汉阳驿被修建在一面漫漫平原当中,方圆十几里只有平坦而坚硬土地,并没有什么高墙深院相衬,因而这小小的汉阳驿便成了这一带最高大恢宏的一座建筑。
站在东角楼的飞檐下,极目远眺,目力所及之处,唯有浅青色的一片平原,草色不多,生命力却极为顽强。
暮色下的汉阳驿恍若一片孤城,沐浴在红滟滟的晚霞之中,温暖,柔情。看久了,甚至觉得心都随之融化成一汪儿生温的泉水。
“驿外断桥边,寂寞开无主。已是黄昏独自愁,更著风和雨。”
她在微风中独自站了一会儿,忽的听见有人吟词。转身来看,见南影霖已换下了龙袍,穿了一件浅褐色的家常衣裳。他见她回过头来,便微微一笑:“怎么,你也来这里看晚霞吗”

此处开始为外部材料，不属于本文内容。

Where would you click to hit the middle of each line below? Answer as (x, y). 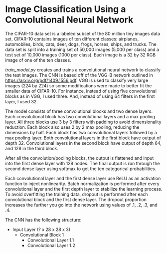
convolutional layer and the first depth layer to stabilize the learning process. (84, 189)
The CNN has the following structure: (43, 220)
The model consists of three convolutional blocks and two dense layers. (79, 111)
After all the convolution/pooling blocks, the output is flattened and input (80, 158)
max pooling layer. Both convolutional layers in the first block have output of (83, 138)
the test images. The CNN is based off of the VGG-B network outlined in (79, 75)
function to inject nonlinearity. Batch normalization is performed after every (82, 184)
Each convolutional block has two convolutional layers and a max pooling (80, 116)
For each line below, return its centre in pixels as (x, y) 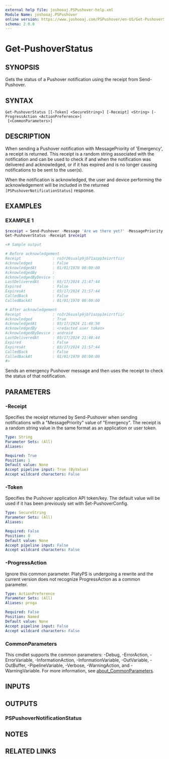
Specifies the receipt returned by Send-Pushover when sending (71, 417)
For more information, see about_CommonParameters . (98, 670)
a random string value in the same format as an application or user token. (81, 428)
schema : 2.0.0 (20, 24)
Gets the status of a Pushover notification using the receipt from (72, 80)
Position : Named (22, 617)
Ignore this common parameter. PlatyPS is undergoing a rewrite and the (79, 574)
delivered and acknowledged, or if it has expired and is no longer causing (81, 165)
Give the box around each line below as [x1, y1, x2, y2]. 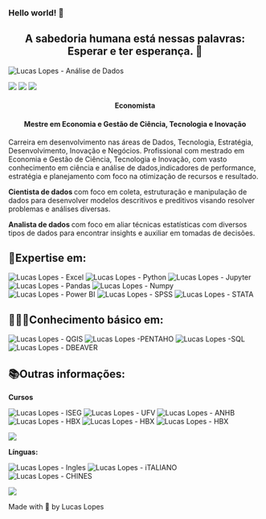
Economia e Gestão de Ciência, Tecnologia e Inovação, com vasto [8, 154, 227, 164]
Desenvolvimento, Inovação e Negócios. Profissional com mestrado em [8, 145, 245, 155]
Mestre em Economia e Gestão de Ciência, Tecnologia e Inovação [23, 119, 247, 129]
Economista [114, 100, 156, 111]
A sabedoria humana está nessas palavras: [25, 32, 245, 46]
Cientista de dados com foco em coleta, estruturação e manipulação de [8, 186, 248, 196]
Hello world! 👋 [8, 7, 64, 18]
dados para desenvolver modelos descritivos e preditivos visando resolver [8, 195, 256, 205]
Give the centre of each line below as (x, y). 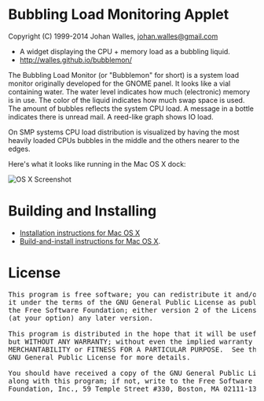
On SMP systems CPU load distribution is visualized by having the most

他慢慢走到她身边,将自己披着的一件夹斗篷解下与她系上:“这里风大,你怎么不多穿一些”
沈韵真往后退了两步,道:“我自己来。”
他莞尔,也不争抢,目光望向天际那一片美艳的红妆。
“记得小时候,父皇曾带朕来过这里。”他看了她一眼:“不过那一次刮了一场大风,漫天漫地的黄沙吹得人睁不开眼睛。”
她看了他一眼:“是吗”
南影霖冲她笑一笑:“是啊,那时候你还小的,想必不记得了。”
她记得,她如何不记得
一场漫天漫地的黄沙从四面八方打开,御驾在这汉阳驿困了三日。她同父亲住在一处,缩在被子里,屋外是黄沙卷集的呼啸声,像几百只几千只狼齐齐嚎叫,她紧紧捂着耳朵,生怕下一秒就会有狼群闯进房间。
待这风刮过两日,她便也习惯了屋外的呼呼风声,父亲要看医书,也不陪她玩,她自己又不能出去。穷极无聊,忽的听见一阵急促的叩门声,父亲颇为惊讶,又不是饭点儿,这样恶劣的天气究竟谁会上门来找他。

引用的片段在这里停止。